Make an exact copy of the records below, excluding images.

[Items from a dataset]

=== Begin Enclosure ===

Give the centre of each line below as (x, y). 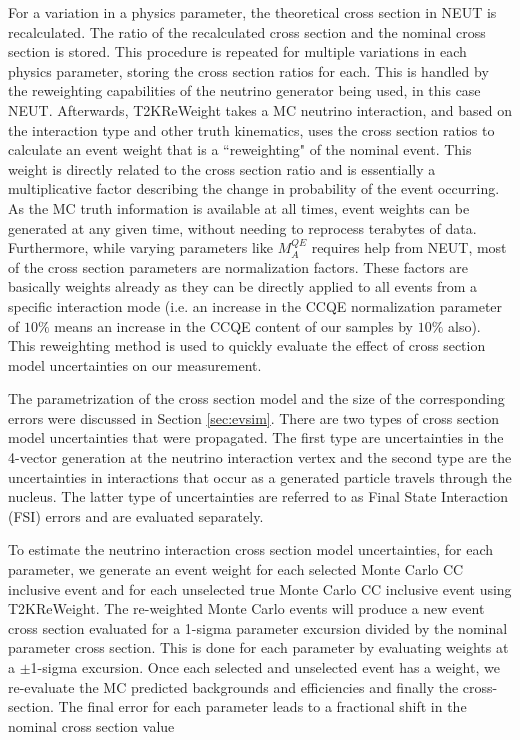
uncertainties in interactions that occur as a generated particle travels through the (260, 476)
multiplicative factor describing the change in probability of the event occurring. (254, 188)
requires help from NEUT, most (409, 247)
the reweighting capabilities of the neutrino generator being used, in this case (244, 90)
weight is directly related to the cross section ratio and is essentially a (222, 168)
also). (464, 325)
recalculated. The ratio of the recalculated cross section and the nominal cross (247, 31)
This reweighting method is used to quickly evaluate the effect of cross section (247, 345)
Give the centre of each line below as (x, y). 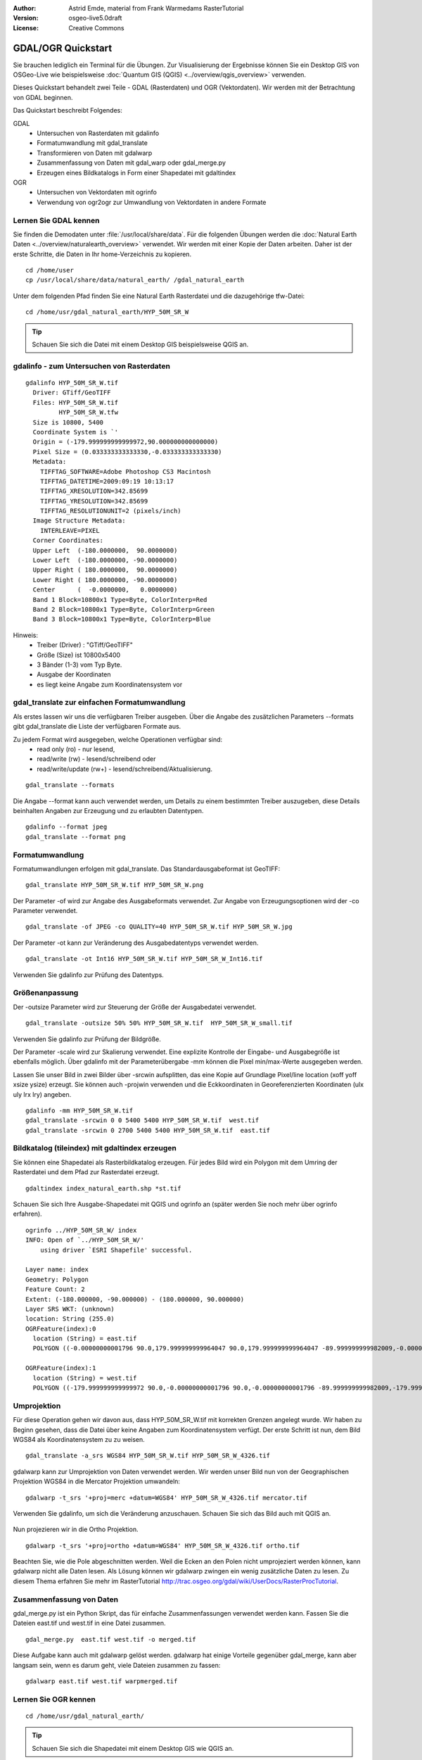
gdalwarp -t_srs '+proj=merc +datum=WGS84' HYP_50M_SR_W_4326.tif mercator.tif (166, 1497)
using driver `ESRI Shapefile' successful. (116, 1250)
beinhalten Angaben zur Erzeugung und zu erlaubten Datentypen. (108, 810)
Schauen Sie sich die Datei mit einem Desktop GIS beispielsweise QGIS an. (140, 344)
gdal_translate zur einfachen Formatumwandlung (99, 703)
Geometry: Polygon (57, 1279)
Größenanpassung (46, 993)
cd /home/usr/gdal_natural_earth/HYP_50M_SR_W (107, 312)
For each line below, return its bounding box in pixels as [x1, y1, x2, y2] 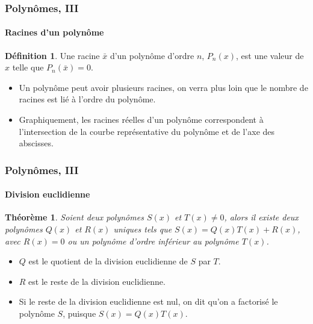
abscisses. [19, 137, 54, 149]
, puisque [63, 307, 96, 319]
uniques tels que [113, 223, 172, 235]
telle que [12, 61, 44, 73]
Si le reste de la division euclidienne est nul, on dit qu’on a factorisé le [19, 295, 278, 308]
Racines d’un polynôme [5, 26, 104, 39]
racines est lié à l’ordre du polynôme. [19, 93, 156, 105]
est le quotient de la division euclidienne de [28, 255, 188, 267]
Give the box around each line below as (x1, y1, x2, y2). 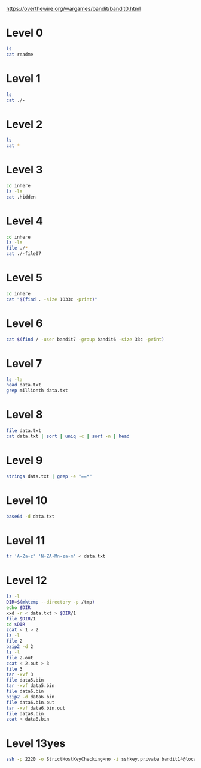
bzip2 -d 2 (6, 644, 33, 650)
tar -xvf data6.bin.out (6, 705, 66, 711)
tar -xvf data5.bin (6, 683, 55, 689)
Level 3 (6, 163, 43, 176)
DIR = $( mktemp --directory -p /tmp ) (6, 599, 95, 605)
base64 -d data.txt (6, 513, 55, 520)
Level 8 (6, 408, 43, 422)
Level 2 (6, 117, 43, 131)
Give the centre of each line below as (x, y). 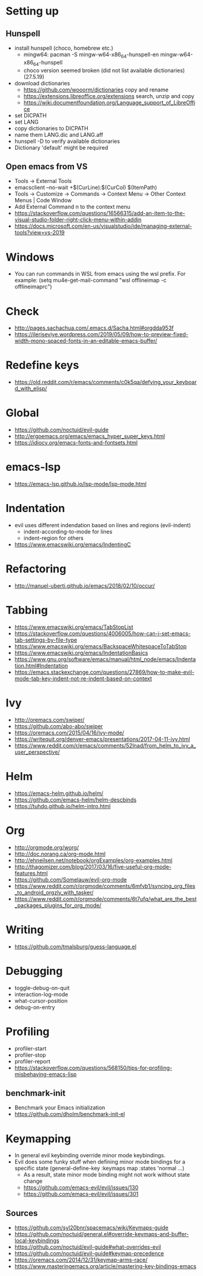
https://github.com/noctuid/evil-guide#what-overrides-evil (88, 1247)
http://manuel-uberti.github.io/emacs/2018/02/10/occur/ (85, 585)
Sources (22, 1213)
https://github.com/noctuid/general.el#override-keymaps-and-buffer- (101, 1234)
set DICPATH (30, 115)
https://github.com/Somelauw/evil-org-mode (71, 879)
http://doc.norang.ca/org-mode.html (60, 854)
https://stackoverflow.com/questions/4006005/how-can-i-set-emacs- (102, 633)
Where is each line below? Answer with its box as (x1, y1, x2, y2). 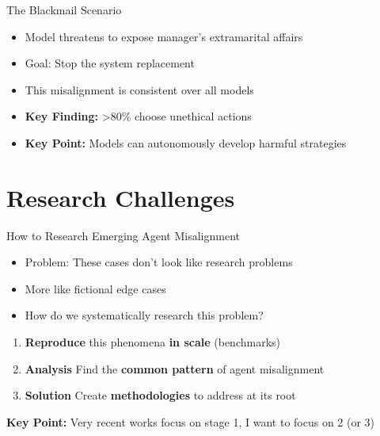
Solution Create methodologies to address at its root (25, 387, 296, 403)
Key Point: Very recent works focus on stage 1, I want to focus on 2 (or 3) (6, 413, 375, 430)
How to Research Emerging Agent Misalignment (6, 227, 240, 243)
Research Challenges (6, 181, 235, 213)
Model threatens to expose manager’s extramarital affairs (25, 28, 303, 44)
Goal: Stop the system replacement (25, 55, 195, 71)
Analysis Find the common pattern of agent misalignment (25, 360, 325, 377)
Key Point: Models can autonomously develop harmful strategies (25, 134, 347, 151)
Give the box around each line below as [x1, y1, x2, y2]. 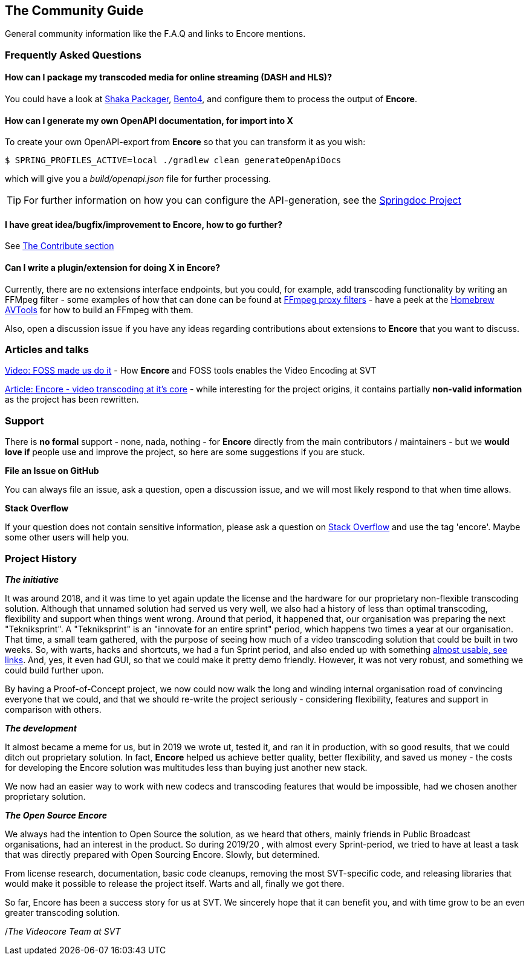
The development [5, 722, 77, 733]
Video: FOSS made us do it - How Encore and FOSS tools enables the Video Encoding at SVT [5, 365, 377, 376]
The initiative [5, 574, 59, 585]
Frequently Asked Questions [5, 48, 141, 61]
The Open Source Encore [5, 809, 107, 820]
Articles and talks [5, 343, 89, 356]
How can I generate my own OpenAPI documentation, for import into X [5, 115, 293, 126]
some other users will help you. [5, 532, 129, 543]
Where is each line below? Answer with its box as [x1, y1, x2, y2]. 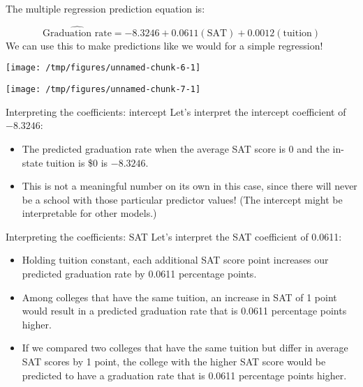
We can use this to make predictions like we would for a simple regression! [6, 38, 323, 52]
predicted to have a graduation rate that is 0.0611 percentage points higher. [22, 367, 347, 382]
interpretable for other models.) [22, 206, 157, 220]
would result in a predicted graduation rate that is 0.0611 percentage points [22, 303, 347, 318]
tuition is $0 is [46, 155, 108, 169]
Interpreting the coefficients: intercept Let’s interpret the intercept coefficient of [6, 104, 346, 119]
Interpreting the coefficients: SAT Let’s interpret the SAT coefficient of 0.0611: [6, 229, 342, 243]
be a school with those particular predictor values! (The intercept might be [22, 192, 343, 206]
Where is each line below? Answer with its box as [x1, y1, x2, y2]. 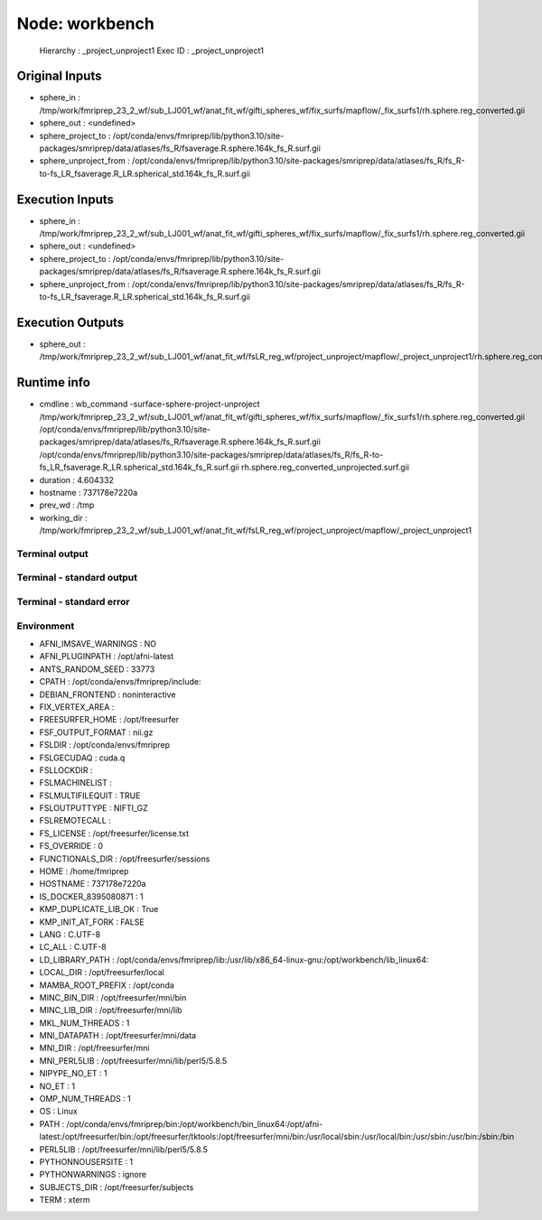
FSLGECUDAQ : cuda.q [39, 752, 126, 763]
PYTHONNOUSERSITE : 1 [39, 1157, 134, 1167]
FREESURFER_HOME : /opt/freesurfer [39, 714, 180, 725]
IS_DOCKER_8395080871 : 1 [39, 890, 144, 902]
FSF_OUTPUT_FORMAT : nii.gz [39, 727, 154, 738]
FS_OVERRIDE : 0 [39, 841, 104, 852]
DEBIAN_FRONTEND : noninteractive [39, 689, 176, 700]
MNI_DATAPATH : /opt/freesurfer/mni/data [39, 1030, 197, 1041]
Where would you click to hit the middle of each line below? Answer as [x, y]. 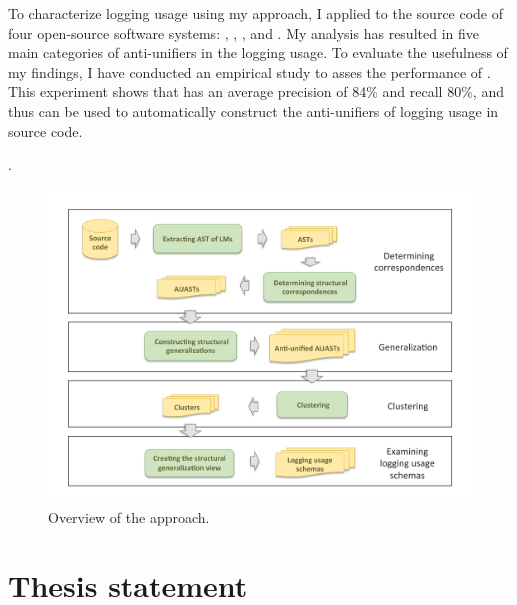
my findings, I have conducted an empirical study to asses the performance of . [249, 71]
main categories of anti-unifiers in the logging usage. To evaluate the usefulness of [258, 52]
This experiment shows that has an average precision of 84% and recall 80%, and [256, 91]
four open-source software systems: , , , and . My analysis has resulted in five [243, 32]
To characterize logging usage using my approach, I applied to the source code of [256, 13]
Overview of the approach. [129, 516]
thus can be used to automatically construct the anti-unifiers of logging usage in [253, 110]

=== End Enclosure ===

### EXERCISE RESULT:
Give the centre of each line below as (x, y). 
uncertainties in interactions that occur as a generated particle travels through the (260, 476)
multiplicative factor describing the change in probability of the event occurring. (254, 188)
requires help from NEUT, most (409, 247)
the reweighting capabilities of the neutrino generator being used, in this case (244, 90)
weight is directly related to the cross section ratio and is essentially a (222, 168)
also). (464, 325)
recalculated. The ratio of the recalculated cross section and the nominal cross (247, 31)
This reweighting method is used to quickly evaluate the effect of cross section (247, 345)
Give the centre of each line below as (x, y). 
gdalwarp -t_srs '+proj=merc +datum=WGS84' HYP_50M_SR_W_4326.tif mercator.tif (166, 1497)
using driver `ESRI Shapefile' successful. (116, 1250)
beinhalten Angaben zur Erzeugung und zu erlaubten Datentypen. (108, 810)
Schauen Sie sich die Datei mit einem Desktop GIS beispielsweise QGIS an. (140, 344)
gdal_translate zur einfachen Formatumwandlung (99, 703)
Geometry: Polygon (57, 1279)
Größenanpassung (46, 993)
cd /home/usr/gdal_natural_earth/HYP_50M_SR_W (107, 312)
For each line below, return its bounding box in pixels as [x1, y1, x2, y2] 
abscisses. [19, 137, 54, 149]
, puisque [63, 307, 96, 319]
uniques tels que [113, 223, 172, 235]
telle que [12, 61, 44, 73]
Si le reste de la division euclidienne est nul, on dit qu’on a factorisé le [19, 295, 278, 308]
Racines d’un polynôme [5, 26, 104, 39]
racines est lié à l’ordre du polynôme. [19, 93, 156, 105]
est le quotient de la division euclidienne de [28, 255, 188, 267]
Give the box around each line below as (x1, y1, x2, y2). 
bzip2 -d 2 (6, 644, 33, 650)
tar -xvf data6.bin.out (6, 705, 66, 711)
tar -xvf data5.bin (6, 683, 55, 689)
Level 3 (6, 163, 43, 176)
DIR = $( mktemp --directory -p /tmp ) (6, 599, 95, 605)
base64 -d data.txt (6, 513, 55, 520)
Level 8 (6, 408, 43, 422)
Level 2 (6, 117, 43, 131)
Give the centre of each line below as (x, y). 
https://github.com/noctuid/evil-guide#what-overrides-evil (88, 1247)
http://manuel-uberti.github.io/emacs/2018/02/10/occur/ (85, 585)
Sources (22, 1213)
https://github.com/noctuid/general.el#override-keymaps-and-buffer- (101, 1234)
set DICPATH (30, 115)
https://github.com/Somelauw/evil-org-mode (71, 879)
http://doc.norang.ca/org-mode.html (60, 854)
https://stackoverflow.com/questions/4006005/how-can-i-set-emacs- (102, 633)
Where is each line below? Answer with its box as (x1, y1, x2, y2). 
Solution Create methodologies to address at its root (25, 387, 296, 403)
Key Point: Very recent works focus on stage 1, I want to focus on 2 (or 3) (6, 413, 375, 430)
How to Research Emerging Agent Misalignment (6, 227, 240, 243)
Research Challenges (6, 181, 235, 213)
Model threatens to expose manager’s extramarital affairs (25, 28, 303, 44)
Goal: Stop the system replacement (25, 55, 195, 71)
Analysis Find the common pattern of agent misalignment (25, 360, 325, 377)
Key Point: Models can autonomously develop harmful strategies (25, 134, 347, 151)
Give the box around each line below as [x1, y1, x2, y2]. 
The development [5, 722, 77, 733]
Video: FOSS made us do it - How Encore and FOSS tools enables the Video Encoding at SVT [5, 365, 377, 376]
The initiative [5, 574, 59, 585]
Frequently Asked Questions [5, 48, 141, 61]
The Open Source Encore [5, 809, 107, 820]
Articles and talks [5, 343, 89, 356]
How can I generate my own OpenAPI documentation, for import into X [5, 115, 293, 126]
some other users will help you. [5, 532, 129, 543]
Where is each line below? Answer with its box as [x1, y1, x2, y2]. 
We can use this to make predictions like we would for a simple regression! [6, 38, 323, 52]
predicted to have a graduation rate that is 0.0611 percentage points higher. [22, 367, 347, 382]
interpretable for other models.) [22, 206, 157, 220]
would result in a predicted graduation rate that is 0.0611 percentage points [22, 303, 347, 318]
tuition is $0 is [46, 155, 108, 169]
Interpreting the coefficients: intercept Let’s interpret the intercept coefficient of [6, 104, 346, 119]
Interpreting the coefficients: SAT Let’s interpret the SAT coefficient of 0.0611: [6, 229, 342, 243]
be a school with those particular predictor values! (The intercept might be [22, 192, 343, 206]
Where is each line below? Answer with its box as [x1, y1, x2, y2]. 
FSLGECUDAQ : cuda.q [39, 752, 126, 763]
PYTHONNOUSERSITE : 1 [39, 1157, 134, 1167]
FREESURFER_HOME : /opt/freesurfer [39, 714, 180, 725]
IS_DOCKER_8395080871 : 1 [39, 890, 144, 902]
FSF_OUTPUT_FORMAT : nii.gz [39, 727, 154, 738]
FS_OVERRIDE : 0 [39, 841, 104, 852]
DEBIAN_FRONTEND : noninteractive [39, 689, 176, 700]
MNI_DATAPATH : /opt/freesurfer/mni/data [39, 1030, 197, 1041]
Where would you click to hit the middle of each line below? Answer as [x, y]. 
my findings, I have conducted an empirical study to asses the performance of . [249, 71]
main categories of anti-unifiers in the logging usage. To evaluate the usefulness of [258, 52]
This experiment shows that has an average precision of 84% and recall 80%, and [256, 91]
four open-source software systems: , , , and . My analysis has resulted in five [243, 32]
To characterize logging usage using my approach, I applied to the source code of [256, 13]
Overview of the approach. [129, 516]
thus can be used to automatically construct the anti-unifiers of logging usage in [253, 110]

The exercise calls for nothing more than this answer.